AMOR at 5000ft in a water tank…
On Monday, I attended the thesis defence of Rémi Bardenet in Orsay as a member (referee) of his thesis committee. While this was a thesis in computer science, which took place in the Linear Accelerator Lab in Orsay, it was clearly rooted in computational statistics, hence justifying my presence in the committee. The justification (!) for the splashy headline of this post is that Rémi’s work was motivated by the Pierre-Auger experiment on ultra-high-energy cosmic rays, where particles are detected through a network of 1600 water tanks spread over the Argentinian Pampa Amarilla on an area the size of Rhode Island (where I am incidentally going next week).
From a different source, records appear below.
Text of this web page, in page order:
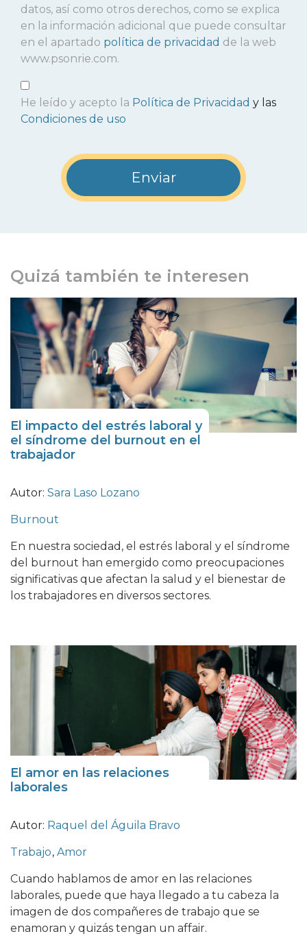
datos, así como otros derechos, como se explica
en la información adicional que puede consultar
en el apartado política de privacidad de la web
www.psonrie.com.
He leído y acepto la Política de Privacidad y las
Condiciones de uso
Quizá también te interesen
El impacto del estrés laboral y
el síndrome del burnout en el
trabajador
Autor: Sara Laso Lozano
Burnout
En nuestra sociedad, el estrés laboral y el síndrome
del burnout han emergido como preocupaciones
significativas que afectan la salud y el bienestar de
los trabajadores en diversos sectores.
El amor en las relaciones
laborales
Autor: Raquel del Águila Bravo
Trabajo, Amor
Cuando hablamos de amor en las relaciones
laborales, puede que haya llegado a tu cabeza la
imagen de dos compañeres de trabajo que se
enamoran y quizás tengan un affair.
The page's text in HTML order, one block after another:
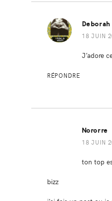
Deborah
18 JUIN
J’adore
RÉPONDRE
Nororre
18 JUIN
ton top
bizz
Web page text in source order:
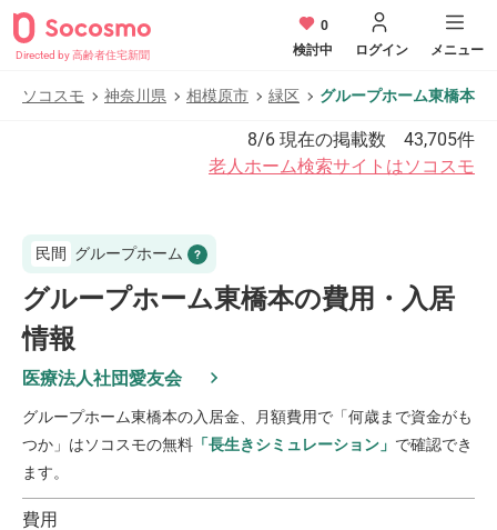
Directed by 高齢者住宅新聞
0
検討中
ログイン メニュー
ソコスモ 神奈川県 相模原市 緑区 グループホーム東橋本
8/6 現在の掲載数 43,705件
老人ホーム検索サイトはソコスモ
民間 グループホーム
グループホーム東橋本の費用・入居
情報
医療法人社団愛友会
グループホーム東橋本の入居金、月額費用で「何歳まで資金がも
つか」はソコスモの無料 「長生きシミュレーション」 で確認でき
ます。
費用
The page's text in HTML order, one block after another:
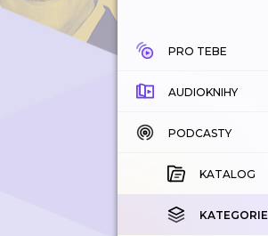
PRO TEBE
AUDIOKNIHY
KATALOG
KOUPENÉ
KATEGORIE
PODCASTY
KATALOG
KATEGORIE
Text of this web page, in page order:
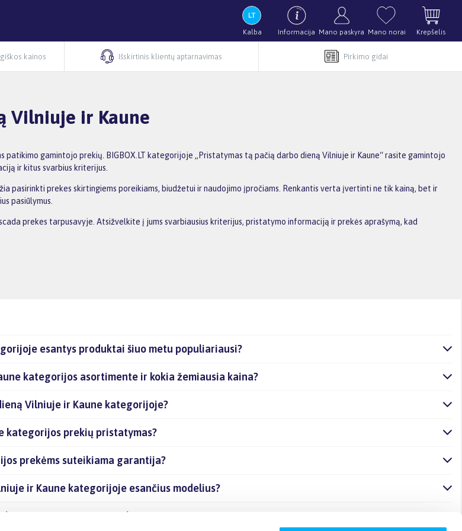
Kalba Informacija Mano paskyra Mano norai Krepšelis
kainos Išskirtinis klientų aptarnavimas Pirkimo gidai
Vilniuje ir Kaune
gamintojo prekių. BIGBOX.LT kategorijoje „Pristatymas tą pačią darbo dieną Vilniuje ir Kaune“ rasite gamintojo
ir kitus svarbius kriterijus.
pasirinkti prekes skirtingiems poreikiams, biudžetui ir naudojimo įpročiams. Renkantis verta įvertinti ne tik kainą, bet ir
pasiūlymus.
prekes tarpusavyje. Atsižvelkite į jums svarbiausius kriterijus, pristatymo informaciją ir prekės aprašymą, kad
esantys produktai šiuo metu populiariausi?
kategorijos asortimente ir kokia žemiausia kaina?
Vilniuje ir Kaune kategorijoje?
kategorijos prekių pristatymas?
prekėms suteikiama garantija?
ir Kaune kategorijoje esančius modelius?
esančias prekes internetu?
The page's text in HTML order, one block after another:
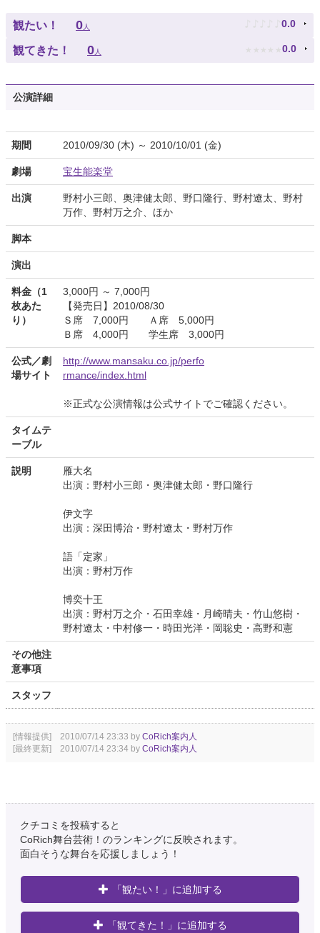
観たい！ 0人 ♪ ♪ ♪ ♪ ♪ 0.0
観てきた！ 0人 ★ ★ ★ ★ ★ 0.0
公演詳細
期間 2010/09/30 (木) ～ 2010/10/01 (金)
劇場 宝生能楽堂
出演
野村小三郎、奥津健太郎、野口隆行、野村遼太、野村
万作、野村万之介、ほか
脚本
演出
料金（1
枚あた
り）
3,000円 ～ 7,000円
【発売日】2010/08/30
Ｓ席 7,000円 Ａ席 5,000円
Ｂ席 4,000円 学生席 3,000円
公式／劇
場サイト
http://www.mansaku.co.jp/perfo
rmance/index.html
※正式な公演情報は公式サイトでご確認ください。
タイムテ
ーブル
説明
雁大名
出演：野村小三郎・奥津健太郎・野口隆行
伊文字
出演：深田博治・野村遼太・野村万作
語「定家」
出演：野村万作
博奕十王
出演：野村万之介・石田幸雄・月崎晴夫・竹山悠樹・
野村遼太・中村修一・時田光洋・岡聡史・高野和憲
その他注
意事項
スタッフ
[情報提供] 2010/07/14 23:33 by CoRich案内人
[最終更新] 2010/07/14 23:34 by CoRich案内人
クチコミを投稿すると
CoRich舞台芸術！のランキングに反映されます。
面白そうな舞台を応援しましょう！
「観たい！」に追加する
「観てきた！」に追加する
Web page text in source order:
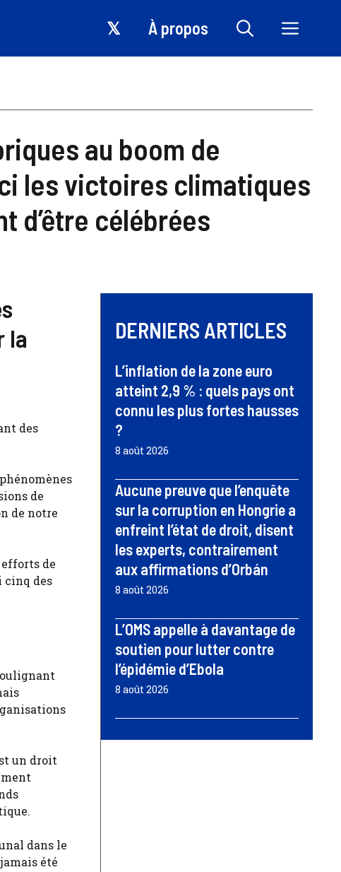
𝕏 À propos
au boom de
les victoires climatiques
d’être célébrées
la
des
de
de notre
de
cinq des
un droit
dans le
été
DERNIERS ARTICLES
L’inflation de la zone euro
atteint 2,9 % : quels pays ont
connu les plus fortes hausses
?
8 août 2026
Aucune preuve que l’enquête
sur la corruption en Hongrie a
enfreint l’état de droit, disent
les experts, contrairement
aux affirmations d’Orbán
8 août 2026
L’OMS appelle à davantage de
soutien pour lutter contre
l’épidémie d’Ebola
8 août 2026
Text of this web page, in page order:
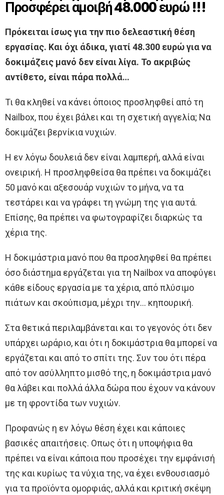
Προσφέρει αμοιβή 48.000 ευρώ !!!
Πρόκειται ίσως για την πιο δελεαστική θέση
εργασίας. Και όχι άδικα, γιατί 48.300 ευρώ για να
δοκιμάζεις μανό δεν είναι λίγα. Το ακριβώς
αντίθετο, είναι πάρα πολλά…
Τι θα κληθεί να κάνει όποιος προσληφθεί από τη
Nailbox, που έχει βάλει και τη σχετική αγγελία; Να
δοκιμάζει βερνίκια νυχιών.
Η εν λόγω δουλειά δεν είναι λαμπερή, αλλά είναι
ονειρική. Η προσληφθείσα θα πρέπει να δοκιμάζει
50 μανό και αξεσουάρ νυχιών το μήνα, να τα
τεστάρει και να γράφει τη γνώμη της για αυτά.
Επίσης, θα πρέπει να φωτογραφίζει διαρκώς τα
χέρια της.
Η δοκιμάστρια μανό που θα προσληφθεί θα πρέπει
όσο διάστημα εργάζεται για τη Νailbox να αποφύγει
κάθε είδους εργασία με τα χέρια, από πλύσιμο
πιάτων και σκούπισμα, μέχρι την… κηπουρική.
Στα θετικά περιλαμβάνεται και το γεγονός ότι δεν
υπάρχει ωράριο, και ότι η δοκιμάστρια θα μπορεί να
εργάζεται και από το σπίτι της. Συν του ότι πέρα
από τον ασύλληπτο μισθό της, η δοκιμάστρια μανό
θα λάβει και πολλά άλλα δώρα που έχουν να κάνουν
με τη φροντίδα των νυχιών.
Προφανώς η εν λόγω θέση έχει και κάποιες
βασικές απαιτήσεις. Οπως ότι η υποψήφια θα
πρέπει να είναι κάποια που προσέχει την εμφάνισή
της και κυρίως τα νύχια της, να έχει ενθουσιασμό
για τα προϊόντα ομορφιάς, αλλά και κριτική σκέψη
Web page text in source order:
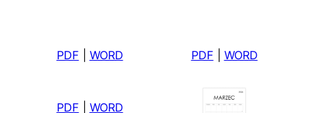
PDF WORD PDF WORD
PDF WORD
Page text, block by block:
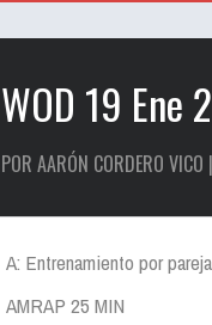
WOD 19 Ene
POR AARÓN CORDERO VICO
A: Entrenamiento por
AMRAP 25 MIN

The part of Rémi’s thesis presented during the defence concentrated on his AMOR algorithm, arXived in a paper written with Olivier Cappé and Gersende Fort. AMOR stands for adaptive Metropolis online relabelling and combines adaptive MCMC techniques with relabelling strategies to fight label-switching (e.g., in mixtures). I have been interested in mixtures for eons (starting in 1987 in Ottawa with applying Titterington, Smith, and Makov to chest radiographs) and in label switching for ages (starting at the COMPSTAT conférence in Bristol in 1998). Rémi’s approach to the label switching problem follows the relabelling path, namely a projection of the original parameter space into a smaller subspace (that is also a quotient space) to avoid permutation invariance and lack of identifiability. (In the survey I wrote with Kate Lee, Jean-Michel Marin and Kerrie Mengersen, we suggest using the mode as a pivot to determine which permutation to use on the components of the mixture.) The paper suggests using an Euclidean distance to a mean determined adaptively, μt, with a quadratic form Σt also determined on-the-go, minimising (Pθ-μt)TΣt(Pθ-μt) over all permutations P at each step of the algorithm. The intuition behind the method is that the posterior over the restricted space should look like a roughly elliptically symmetric distribution, or at least like a unimodal distribution, rather than borrowing bits and pieces from different modes. While I appreciate the technical tour de force represented by the proof of convergence of the AMOR algorithm, I remain somehow sceptical about the approach and voiced the following objections during the defence: first, the assumption that the posterior becomes unimodal under an appropriate restriction is not necessarily realistic. Secondary modes often pop in with real data (as in the counter-example we used in our paper with Alessandra Iacobucci and Jean-Michel Marin). Next, the whole apparatus of fighting multiple modes and non-identifiability, i.e. fighting label switching, is to fall back on posterior means as Bayes estimators. As stressed in our JASA paper with Gilles Celeux and Merrilee Hurn, there is no reason for doing so and there are several reasons for not doing so:
- it breaks down under model specification, i.e., when the number of components is not correct
- it does not improve the speed of convergence but, on the opposite, restricts the space visited by the Markov chain
- it may fall victim to the fatal attraction of secondary modes by fitting too small an ellipse around one of those modes
- it ultimately depends on the parameterisation of the model
- there is no reason for using posterior means in mixture problems, posterior modes or cluster centres can be used instead
I am therefore very much more in favour of producing a posterior distribution that is as label switching as possible (since the true posterior is completely symmetric in this respect). Post-processing the resulting sample can be done by using off-the-shelf clustering in the component space, derived from the point process representation used by Matthew Stephens in his thesis and subsequent papers. It also allows for a direct estimation of the number of components.
In any case, this was a defence worth-attending that led me to think afresh about the label switching problem, with directions worth exploring next month while Kate Lee is visiting from Auckland. Rémi Bardenet is now headed for a postdoc in Oxford, a perfect location to discuss further label switching and to engage into new computational statistics research!